Today, we’re kicking off a new column of occasional periodicity here at Hidden Track called Tracks of the Trade, whereby we swap stories with some of the more interesting folks in the music industry, the producers. These folks are the sonic equivalent of surgeons; charged not only with the careful dissection of dozens of tiny interactive pieces and ensuring their cohesive functionality, but also developing strong emotional bonds with their patients (often mental), offering varying degrees of bedside manner, and even sharing potentially critical advice.

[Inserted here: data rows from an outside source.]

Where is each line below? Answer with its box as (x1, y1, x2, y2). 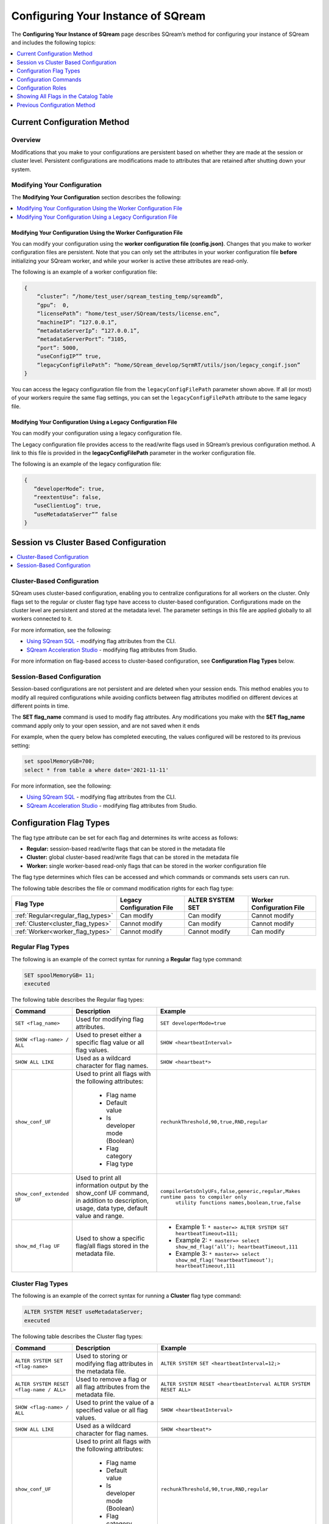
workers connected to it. (11, 615, 73, 622)
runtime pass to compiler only (160, 1194, 247, 1200)
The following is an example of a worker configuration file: (11, 268, 158, 276)
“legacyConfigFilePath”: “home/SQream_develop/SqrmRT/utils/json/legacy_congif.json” (37, 361, 301, 368)
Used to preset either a (76, 1031, 142, 1039)
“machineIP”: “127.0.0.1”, (37, 319, 118, 326)
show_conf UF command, (76, 1189, 149, 1197)
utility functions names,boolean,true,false (175, 1199, 301, 1206)

To kick off the series in style, we invited one of the most prolific producers/mixers in music today, Peter Katis, to drop by to chew the fat. Peter Katis has collaborated on countless modern classics by the likes of the National, Frightened Rabbit, Interpol, Fanfarlo, Tokyo Police Club, Jonsi (Sigur Ros), and The Get Up Kids.


The “Sound” of “Music”

In thinking about our little surgeon analogy, in a likeness to the way we all go about choosing a doctor, it’s important to understand the mannerisms of a producer. After all, you have to like the person as much as the work. Specific to music, different producers take different positions as to where their role fits in with the musicians.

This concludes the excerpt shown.